Steel-cut oats, also called pinhead oats, coarse oatmeal, or Irish oatmeal, are the groats of whole oats that have been cut into two or three pinhead-sized pieces (hence the name; “steel-cut” comes from the steel blades).

What are Steel-Cut Oats?

Steel-cut oats are made from chopped whole oat groats. The kernels inside the grain stalk’s a hard shell that can’t be eaten. They are cut into pieces the size of pinheads by steel blades, which is how they got their name. This makes steel-cut oats chewier when they are cooked than rolled oats. Oats cut into thin slices are Irish oats, coarse oats, or pinhead oats.

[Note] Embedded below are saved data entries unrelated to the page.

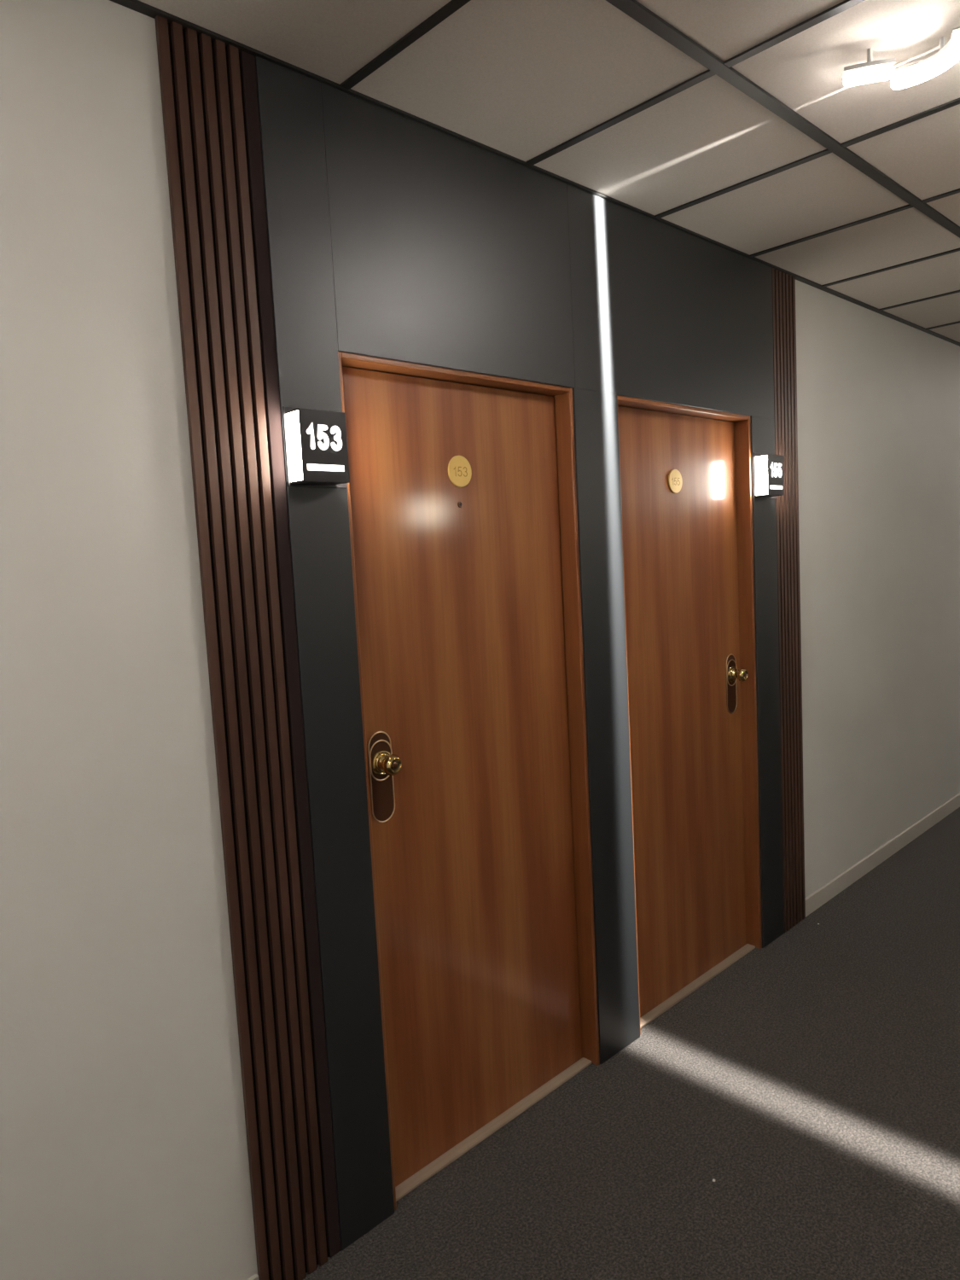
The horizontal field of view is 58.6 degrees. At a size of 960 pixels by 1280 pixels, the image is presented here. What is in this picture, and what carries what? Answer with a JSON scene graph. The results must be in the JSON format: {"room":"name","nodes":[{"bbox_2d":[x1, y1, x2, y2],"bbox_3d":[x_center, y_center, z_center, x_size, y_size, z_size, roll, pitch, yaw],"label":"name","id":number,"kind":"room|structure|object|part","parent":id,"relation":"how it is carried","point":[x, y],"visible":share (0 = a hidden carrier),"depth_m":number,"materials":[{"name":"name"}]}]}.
{"room":"hotel corridor","nodes":[
{"label":"hotel corridor","id":0,"kind":"room"},
{"bbox_2d":[0,0,959,1279],"bbox_3d":[1.271,-0.134,3.590,11.200,2.660,0.125,-8,7,-44],"label":"wall","id":1,"kind":"structure","parent":0,"point":[124,1154],"depth_m":1.64,"materials":[{"name":"white paint"}]},
{"bbox_2d":[154,14,340,1279],"bbox_3d":[-0.472,0.127,1.817,0.207,2.652,0.016,-8,7,-44],"label":"panel","id":2,"kind":"object","parent":1,"relation":"attached to","point":[208,88],"visible":1,"depth_m":1.80,"materials":[{"name":"brown wood"}]},
{"bbox_2d":[246,1274,258,1279],"bbox_3d":[-1.557,1.573,0.836,2.995,0.076,0.012,-8,7,-44],"label":"baseboard","id":3,"kind":"structure","parent":1,"relation":"attached to","point":[255,1277],"depth_m":1.86,"materials":[{"name":"paint"}]},
{"bbox_2d":[255,56,394,1250],"bbox_3d":[-0.341,0.108,1.944,0.157,2.652,0.015,-8,7,-44],"label":"panel","id":4,"kind":"object","parent":1,"relation":"attached to","point":[290,109],"visible":1,"depth_m":1.93,"materials":[{"name":"grey laminate"}]},
{"bbox_2d":[282,406,349,488],"bbox_3d":[-0.344,-0.422,1.865,0.150,0.170,0.060,-8,7,-44],"label":"number sign","id":5,"kind":"object","parent":4,"relation":"attached to","point":[316,440],"visible":1,"depth_m":1.83,"materials":[{"name":"black plastic"}]},
{"bbox_3d":[-0.357,-0.491,1.851,0.116,0.004,0.050,-8,7,-44],"label":"casing","id":6,"kind":"part","parent":5,"relation":"part of","materials":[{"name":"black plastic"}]},
{"bbox_2d":[285,410,302,482],"bbox_3d":[-0.392,-0.412,1.820,0.005,0.144,0.050,-8,7,-44],"label":"diffuser","id":7,"kind":"object","parent":5,"relation":"attached to","point":[293,418],"depth_m":1.82,"materials":[{"name":"white plastic"}]},
{"bbox_3d":[-0.349,-0.344,1.865,0.116,0.004,0.050,-8,7,-44],"label":"casing","id":8,"kind":"part","parent":5,"relation":"part of","materials":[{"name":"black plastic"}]},
{"bbox_2d":[320,82,575,388],"bbox_3d":[-0.040,-0.977,2.187,0.830,0.572,0.015,-8,7,-44],"label":"panel","id":9,"kind":"object","parent":1,"relation":"attached to","point":[449,252],"visible":1,"depth_m":2.12,"materials":[{"name":"grey laminate"}]},
{"bbox_2d":[337,351,599,1210],"bbox_3d":[-0.007,0.338,2.343,0.833,2.087,0.114,-8,7,-44],"label":"door","id":10,"kind":"structure","parent":1,"relation":"in","point":[462,491],"depth_m":2.33,"materials":[{"name":"brown wood"}]},
{"bbox_3d":[-0.245,0.297,2.115,0.066,0.099,0.002,-8,7,-44],"label":"lock plate","id":11,"kind":"part","parent":10,"relation":"part of","materials":[{"name":"gold metal"}]},
{"bbox_2d":[572,387,639,1064],"bbox_3d":[0.397,0.289,2.665,0.208,2.081,0.015,-8,7,-44],"label":"panel","id":12,"kind":"object","parent":1,"relation":"attached to","point":[596,425],"visible":1,"depth_m":2.65,"materials":[{"name":"grey laminate"}]},
{"bbox_2d":[566,183,774,418],"bbox_3d":[0.693,-1.082,2.892,1.213,0.572,0.015,-8,7,-44],"label":"panel","id":13,"kind":"object","parent":1,"relation":"attached to","point":[663,312],"visible":1,"depth_m":2.80,"materials":[{"name":"grey laminate"}]},
{"bbox_2d":[616,395,762,1034],"bbox_3d":[0.737,0.232,3.058,0.839,2.087,0.114,-8,7,-44],"label":"door","id":14,"kind":"structure","parent":1,"relation":"in","point":[685,471],"depth_m":3.08,"materials":[{"name":"brown wood"}]},
{"bbox_3d":[0.964,0.125,3.277,0.066,0.099,0.002,-8,7,-44],"label":"lock plate","id":15,"kind":"part","parent":14,"relation":"part of","materials":[{"name":"gold metal"}]},
{"bbox_2d":[750,415,784,948],"bbox_3d":[1.132,0.184,3.372,0.179,2.081,0.015,-8,7,-44],"label":"panel","id":16,"kind":"object","parent":1,"relation":"attached to","point":[765,544],"visible":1,"depth_m":3.37,"materials":[{"name":"grey laminate"}]},
{"bbox_2d":[753,452,783,498],"bbox_3d":[1.117,-0.630,3.269,0.172,0.170,0.060,-8,7,-44],"label":"number sign","id":17,"kind":"object","parent":16,"relation":"attached to","point":[768,468],"visible":1,"depth_m":3.22,"materials":[{"name":"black plastic"}]},
{"bbox_2d":[755,455,767,494],"bbox_3d":[1.060,-0.619,3.217,0.005,0.144,0.050,-8,7,-44],"label":"diffuser","id":18,"kind":"object","parent":17,"relation":"attached to","point":[761,462],"depth_m":3.21,"materials":[{"name":"white plastic"}]},
{"bbox_3d":[1.103,-0.551,3.261,0.116,0.004,0.050,-8,7,-44],"label":"casing","id":19,"kind":"part","parent":17,"relation":"part of","materials":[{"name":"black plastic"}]},
{"bbox_3d":[1.119,-0.624,3.235,0.118,0.152,0.004,-8,7,-44],"label":"plate","id":20,"kind":"part","parent":17,"relation":"part of","materials":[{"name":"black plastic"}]},
{"bbox_2d":[771,267,805,933],"bbox_3d":[1.250,-0.119,3.473,0.190,2.652,0.016,-8,7,-44],"label":"panel","id":21,"kind":"object","parent":1,"relation":"attached to","point":[783,284],"visible":1,"depth_m":3.46,"materials":[{"name":"brown wood"}]},
{"bbox_2d":[805,792,959,917],"bbox_3d":[3.392,0.867,5.592,5.600,0.076,0.012,-8,7,-44],"label":"baseboard","id":22,"kind":"structure","parent":1,"relation":"attached to","point":[834,887],"depth_m":4.20,"materials":[{"name":"paint"}]},
{"bbox_2d":[109,0,959,346],"bbox_3d":[1.919,-1.445,2.722,11.200,0.057,2.190,-8,7,-44],"label":"ceiling","id":23,"kind":"structure","parent":0,"point":[734,125],"depth_m":2.04,"materials":[{"name":"tile"}]},
{"bbox_2d":[842,26,959,89],"bbox_3d":[1.180,-1.259,1.742,0.728,0.067,0.436,-4,5,-8],"label":"ceiling lamp","id":24,"kind":"object","parent":23,"relation":"attached to","point":[948,55],"visible":1,"depth_m":1.86,"materials":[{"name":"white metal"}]},
{"bbox_3d":[0.850,-1.270,1.865,0.010,0.034,0.010,-8,7,-44],"label":"stem","id":25,"kind":"part","parent":24,"relation":"part of","materials":[{"name":"white metal"}]},
{"bbox_3d":[0.993,-1.274,1.836,0.010,0.034,0.010,-8,7,-44],"label":"stem","id":26,"kind":"part","parent":24,"relation":"part of","materials":[{"name":"white metal"}]},
{"bbox_2d":[302,807,959,1279],"bbox_3d":[2.058,1.246,2.975,11.200,0.050,2.190,-8,7,-44],"label":"floor","id":27,"kind":"structure","parent":0,"point":[815,1078],"depth_m":2.31,"materials":[{"name":"grey carpet"}]}
]}

Since Quaker Oats didn’t come out with their version of quick oats until 1922, steel-cut oats were probably the only kind of oats available until then. Scotland, Ireland, and Britain are known for their oats and were among the first places to add porridge to their food.

Today, steel-cut oats are still called porridge in these countries and Australia, New Zealand, Finland, and Scandinavia. In the United States and Canada, they are called oatmeal. Remember that this oatmeal is different from Scottish oatmeal, even though it comes from the same plant. This oatmeal is made by grinding it with stones.

Steel-cut oats are still a typical breakfast food, often topped with fresh or dried fruit, cream, brown sugar, or butter. But before it became a standard breakfast, steel-cut oats were eaten at all meals, often with a savoury topping like sausage, sautéed mushrooms, or steamed greens.

Steel-Cut Oats vs. Rolled Oats

How these oats are made, how long it takes to cook, how they taste and feel, and how they are used in recipes are all different. Steel-cut oats are the most minor processed type of oats because most of the bran is still there, and this gives them a rough texture. On the other hand, rolled oats are flattened during the manufacturing process, making them soft and flaky, and they can soak up more liquid than steel-cut oats.

Because of these differences in how they are made, the cooking time for each type of oat is different. For example, rolled oats may only take five minutes to cook, but steel-cut oats need almost 30 minutes on the stovetop and taste better when simmered. Because of this, rolled oats are soft and kind of mushy, while steel-cut oats are hard. Compared to rolled oats, steel-cut oats also keep more of their nutty taste.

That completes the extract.